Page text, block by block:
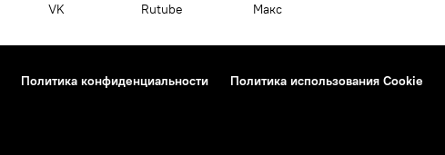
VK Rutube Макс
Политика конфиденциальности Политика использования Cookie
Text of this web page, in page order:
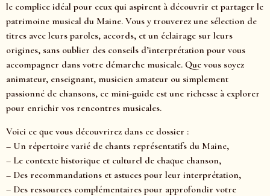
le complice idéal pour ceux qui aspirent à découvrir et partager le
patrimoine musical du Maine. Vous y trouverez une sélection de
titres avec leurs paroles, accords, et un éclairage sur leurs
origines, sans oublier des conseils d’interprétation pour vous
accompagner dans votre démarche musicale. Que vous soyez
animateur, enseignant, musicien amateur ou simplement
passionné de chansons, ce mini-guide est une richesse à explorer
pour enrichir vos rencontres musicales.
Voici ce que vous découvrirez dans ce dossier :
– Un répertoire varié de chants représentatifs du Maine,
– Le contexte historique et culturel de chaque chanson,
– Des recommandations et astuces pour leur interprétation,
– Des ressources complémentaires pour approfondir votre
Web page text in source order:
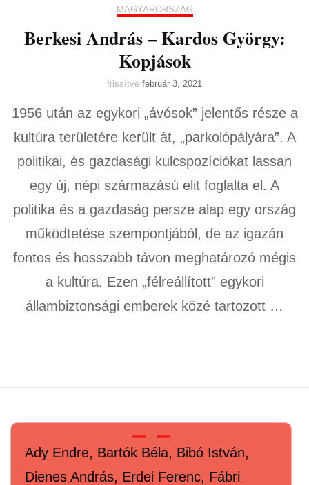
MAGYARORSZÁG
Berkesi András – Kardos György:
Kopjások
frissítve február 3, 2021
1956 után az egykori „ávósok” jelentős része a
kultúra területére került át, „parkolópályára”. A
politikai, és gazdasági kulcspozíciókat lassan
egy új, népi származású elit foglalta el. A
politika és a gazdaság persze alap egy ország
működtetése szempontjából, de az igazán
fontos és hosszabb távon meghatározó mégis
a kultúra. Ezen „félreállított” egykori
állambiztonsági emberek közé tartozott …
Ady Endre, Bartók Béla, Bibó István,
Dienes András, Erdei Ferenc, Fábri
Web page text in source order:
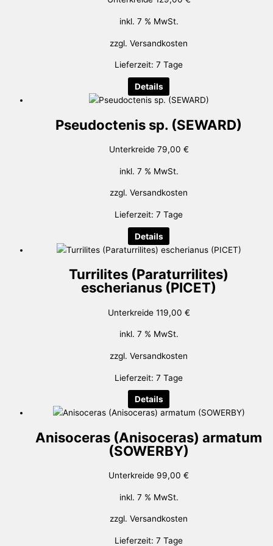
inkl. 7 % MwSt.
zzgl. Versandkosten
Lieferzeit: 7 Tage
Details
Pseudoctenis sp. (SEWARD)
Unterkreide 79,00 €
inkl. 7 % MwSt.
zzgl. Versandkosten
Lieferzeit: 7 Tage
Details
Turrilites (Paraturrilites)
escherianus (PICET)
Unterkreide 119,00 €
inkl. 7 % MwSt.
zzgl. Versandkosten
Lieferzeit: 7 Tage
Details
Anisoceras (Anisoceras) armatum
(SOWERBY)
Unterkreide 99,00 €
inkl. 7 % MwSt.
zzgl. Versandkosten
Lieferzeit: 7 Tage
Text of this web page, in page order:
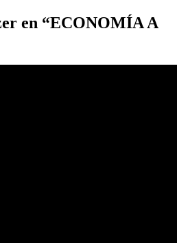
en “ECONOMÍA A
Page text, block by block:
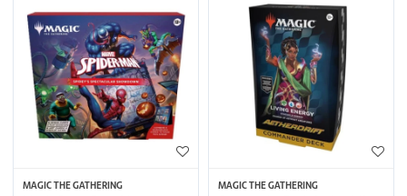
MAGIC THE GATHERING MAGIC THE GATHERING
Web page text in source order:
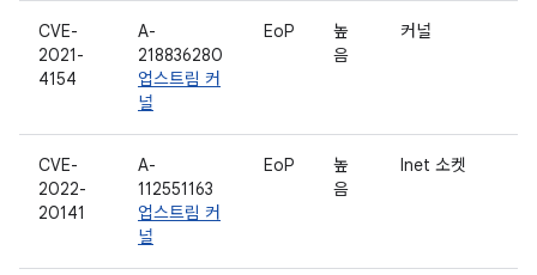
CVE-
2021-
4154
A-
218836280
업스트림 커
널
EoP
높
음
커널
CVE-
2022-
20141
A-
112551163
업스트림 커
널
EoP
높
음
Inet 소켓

→ **WHAT YOU SHOULD DO**
Report the number of lines in the material above that contain "András". Nothing else is wanted.

→ **FINISHED EXERCISE**
2